The resulting structure is a nested collection of XML element classes matching the logical structure of the XML document parsed. Note that white space around tags is stripped and note also that the XML contents property is omitted in empty XML elements (e.g. and ) so that you can detect empty tags vs space stripped tags.

To get the text value of the XML element:

item 1 of XML contents of item 1 of XML contents of theXML
--   Result: "hello"

To get the attName attribute of the XML element:

|attName| of XML attributes of item 1 of XML contents of theXML
--   Result: "attribute value"

Note the use of AppleScript’s pipe syntax to specify the attribute property name.
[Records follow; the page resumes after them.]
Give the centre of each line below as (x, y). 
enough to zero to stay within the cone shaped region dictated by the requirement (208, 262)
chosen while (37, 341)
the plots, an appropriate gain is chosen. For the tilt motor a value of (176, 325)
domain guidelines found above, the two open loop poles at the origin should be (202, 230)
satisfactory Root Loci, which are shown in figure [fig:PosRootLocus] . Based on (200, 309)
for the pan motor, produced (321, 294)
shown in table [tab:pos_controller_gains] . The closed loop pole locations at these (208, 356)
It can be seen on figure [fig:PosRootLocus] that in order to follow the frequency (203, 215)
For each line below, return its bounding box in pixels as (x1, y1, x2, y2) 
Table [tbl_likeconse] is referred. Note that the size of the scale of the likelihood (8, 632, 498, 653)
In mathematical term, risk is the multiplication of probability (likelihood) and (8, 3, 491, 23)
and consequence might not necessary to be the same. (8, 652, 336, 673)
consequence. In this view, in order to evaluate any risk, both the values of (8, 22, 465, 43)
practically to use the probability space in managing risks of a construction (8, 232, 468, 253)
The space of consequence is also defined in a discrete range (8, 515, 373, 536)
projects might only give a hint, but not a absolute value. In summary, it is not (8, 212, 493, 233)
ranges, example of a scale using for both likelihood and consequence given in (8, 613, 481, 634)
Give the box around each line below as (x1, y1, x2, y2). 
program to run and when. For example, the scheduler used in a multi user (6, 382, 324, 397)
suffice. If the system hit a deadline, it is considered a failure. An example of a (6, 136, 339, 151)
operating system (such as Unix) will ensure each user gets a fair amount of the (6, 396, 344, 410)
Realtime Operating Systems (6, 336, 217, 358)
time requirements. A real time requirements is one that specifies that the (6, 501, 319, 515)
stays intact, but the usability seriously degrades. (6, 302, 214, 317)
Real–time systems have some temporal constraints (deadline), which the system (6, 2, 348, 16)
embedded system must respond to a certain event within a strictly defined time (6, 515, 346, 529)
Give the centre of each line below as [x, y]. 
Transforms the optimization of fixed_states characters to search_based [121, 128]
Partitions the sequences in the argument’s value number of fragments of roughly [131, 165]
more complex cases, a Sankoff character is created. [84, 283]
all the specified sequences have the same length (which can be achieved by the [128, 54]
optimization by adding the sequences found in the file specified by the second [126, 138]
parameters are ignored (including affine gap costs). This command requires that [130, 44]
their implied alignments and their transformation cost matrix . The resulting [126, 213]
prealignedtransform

This is required because AppleScript converts all identifiers to lowercase internally. The use of pipe syntax preserves identifer case to match that in the XML data.

This example parses the same XML data from a file:

tell application "Finder" to set myFolder to container of (path to me) as string
parse XML alias (myFolder & "data.xml")

The Utility AppleScript Code page gives more sample code showing how to access information from the data structure returned by the parse XML command.
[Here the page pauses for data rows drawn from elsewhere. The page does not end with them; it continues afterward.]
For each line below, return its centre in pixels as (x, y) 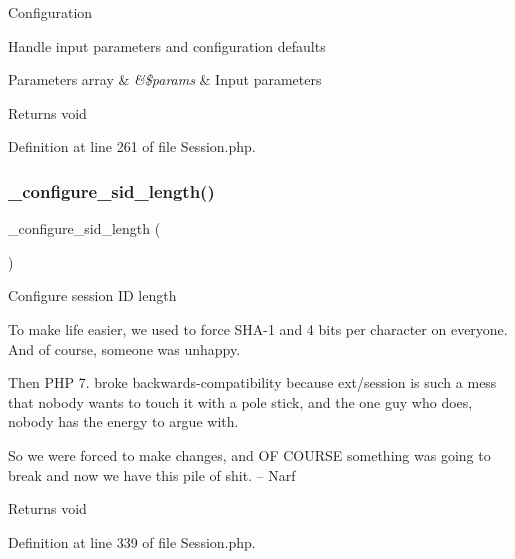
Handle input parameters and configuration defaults (167, 45)
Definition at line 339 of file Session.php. (132, 541)
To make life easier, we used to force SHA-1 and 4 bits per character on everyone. (258, 328)
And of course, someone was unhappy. (124, 348)
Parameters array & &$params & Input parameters (165, 79)
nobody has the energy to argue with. (123, 421)
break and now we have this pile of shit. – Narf (152, 474)
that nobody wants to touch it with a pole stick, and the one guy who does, (240, 401)
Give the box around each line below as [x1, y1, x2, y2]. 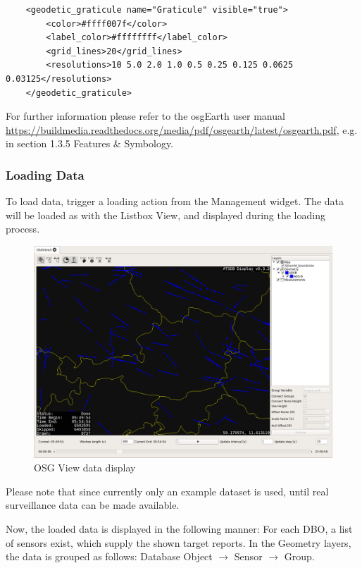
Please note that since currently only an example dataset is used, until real [6, 483, 329, 498]
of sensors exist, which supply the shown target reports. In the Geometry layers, [6, 535, 351, 550]
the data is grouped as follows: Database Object [6, 549, 213, 564]
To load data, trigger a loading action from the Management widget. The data [6, 194, 344, 209]
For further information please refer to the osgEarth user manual [6, 109, 285, 123]
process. [6, 221, 40, 236]
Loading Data [6, 166, 85, 183]
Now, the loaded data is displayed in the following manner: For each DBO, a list [6, 521, 353, 536]
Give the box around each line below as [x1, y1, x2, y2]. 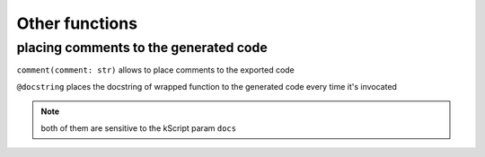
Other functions [16, 13, 138, 33]
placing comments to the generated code [16, 39, 269, 56]
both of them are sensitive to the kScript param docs [40, 122, 237, 134]
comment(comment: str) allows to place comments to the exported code [16, 65, 295, 75]
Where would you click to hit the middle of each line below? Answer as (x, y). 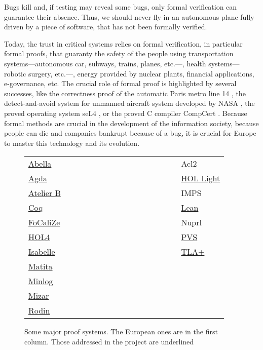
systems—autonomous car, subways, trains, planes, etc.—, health (105, 63)
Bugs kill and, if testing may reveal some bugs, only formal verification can (121, 7)
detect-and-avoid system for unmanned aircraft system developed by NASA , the (129, 103)
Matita (41, 266)
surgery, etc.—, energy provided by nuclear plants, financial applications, (141, 73)
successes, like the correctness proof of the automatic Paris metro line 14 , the (125, 93)
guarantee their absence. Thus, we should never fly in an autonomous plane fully (129, 16)
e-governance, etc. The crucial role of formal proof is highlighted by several (120, 83)
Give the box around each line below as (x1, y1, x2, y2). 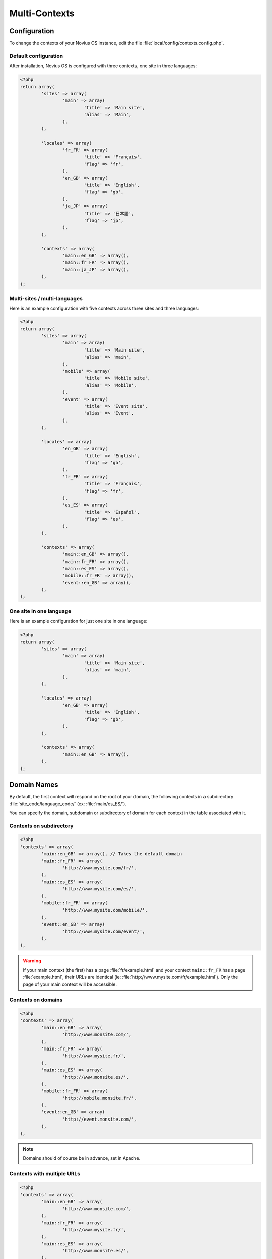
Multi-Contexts (9, 8, 75, 19)
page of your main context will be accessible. (23, 981, 117, 987)
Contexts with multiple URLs (9, 1170, 81, 1177)
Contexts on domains (9, 996, 63, 1003)
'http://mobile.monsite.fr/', (62, 1095, 137, 1101)
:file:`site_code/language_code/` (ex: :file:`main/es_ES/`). (9, 801, 127, 807)
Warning (23, 958, 41, 964)
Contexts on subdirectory (9, 822, 74, 829)

NOTE: XML Tools accepts the following XML encodings: UTF-8, UTF-16, ISO-8859-1, US-ASCII and MacRoman. When parsing XML strings directly, make sure that the string type (plain text, UTF-8 or UTF-16) is compatible with the encoding specified in the header. More information on handling encodings with XML Tools is available here.

Parameters:

SAX handler (new in v2.6)

script object

When the SAX handler parameter is specified, parse XML switches to a SAX-like event-based mode of parsing where handlers in the script object specified are called in response to events as the XML data is parsed. This mode of operation is explained here.

Some of the parse XML parameters are ignored when SAX handler is specified. The meaning of others may change. Refer the XML Event-Based Parsing page for more details.

strict standalone

boolean

When true, the Expat parser reports an error when parsing XML data that is not standalone.
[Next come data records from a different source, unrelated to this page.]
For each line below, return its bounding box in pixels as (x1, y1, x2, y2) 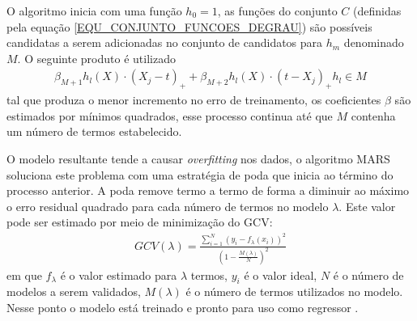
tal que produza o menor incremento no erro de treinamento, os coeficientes (6, 91, 381, 108)
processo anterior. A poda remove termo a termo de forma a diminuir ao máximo (6, 182, 410, 199)
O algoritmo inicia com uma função (6, 2, 182, 19)
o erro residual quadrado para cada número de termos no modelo (6, 197, 329, 214)
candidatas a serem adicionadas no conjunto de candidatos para (6, 34, 323, 51)
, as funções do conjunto (217, 2, 338, 19)
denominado (343, 34, 404, 51)
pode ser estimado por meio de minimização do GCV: (6, 213, 273, 230)
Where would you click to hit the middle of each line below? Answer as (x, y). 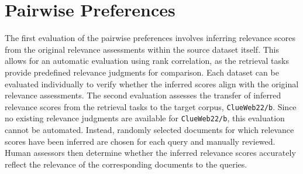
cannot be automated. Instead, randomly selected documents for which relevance (149, 129)
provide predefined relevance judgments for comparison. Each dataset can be (142, 72)
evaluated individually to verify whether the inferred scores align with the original (152, 83)
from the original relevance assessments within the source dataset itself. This (142, 49)
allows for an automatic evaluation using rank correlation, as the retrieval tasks (147, 61)
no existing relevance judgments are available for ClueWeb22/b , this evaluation (145, 118)
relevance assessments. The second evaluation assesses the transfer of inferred (143, 95)
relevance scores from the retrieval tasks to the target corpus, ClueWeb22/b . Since (151, 106)
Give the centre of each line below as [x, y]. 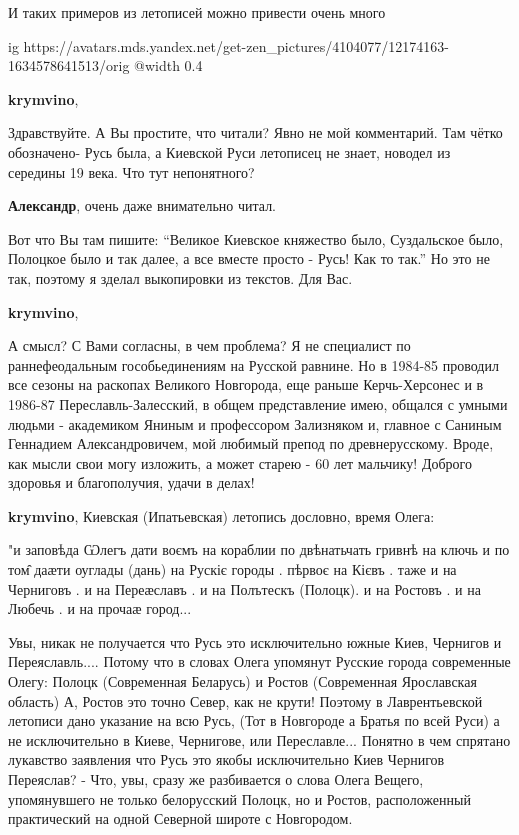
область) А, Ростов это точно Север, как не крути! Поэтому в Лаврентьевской [245, 700]
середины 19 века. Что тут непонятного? [131, 171]
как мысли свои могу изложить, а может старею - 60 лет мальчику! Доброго [240, 462]
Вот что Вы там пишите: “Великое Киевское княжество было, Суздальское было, [256, 238]
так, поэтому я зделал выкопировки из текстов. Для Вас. [180, 277]
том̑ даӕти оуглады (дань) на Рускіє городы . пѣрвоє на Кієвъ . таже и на [232, 569]
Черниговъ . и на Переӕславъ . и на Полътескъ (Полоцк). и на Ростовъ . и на [244, 588]
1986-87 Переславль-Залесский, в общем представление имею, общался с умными [258, 403]

expanding external entities

boolean

By default, external entity references (e.g. DTDs) are ignored since XML Tools is a non-validating XML parser. When expanding external entities is true, XML Tools uses the Mac OS URL Access facilities to access the externally referenced entity.

If the external entity exists on another machine, you must have an active internet connection.

Supported URL formats: file:///…, http://…, and ftp://…

encoding

(new in v2.7)
string

By default, XML Tools looks (a) for an encoding in the XML declaration, and (b) for Unicode BOM marks to determine the encoding to use when processing XML. This parameter allows you to override the encoding in the XML declaration.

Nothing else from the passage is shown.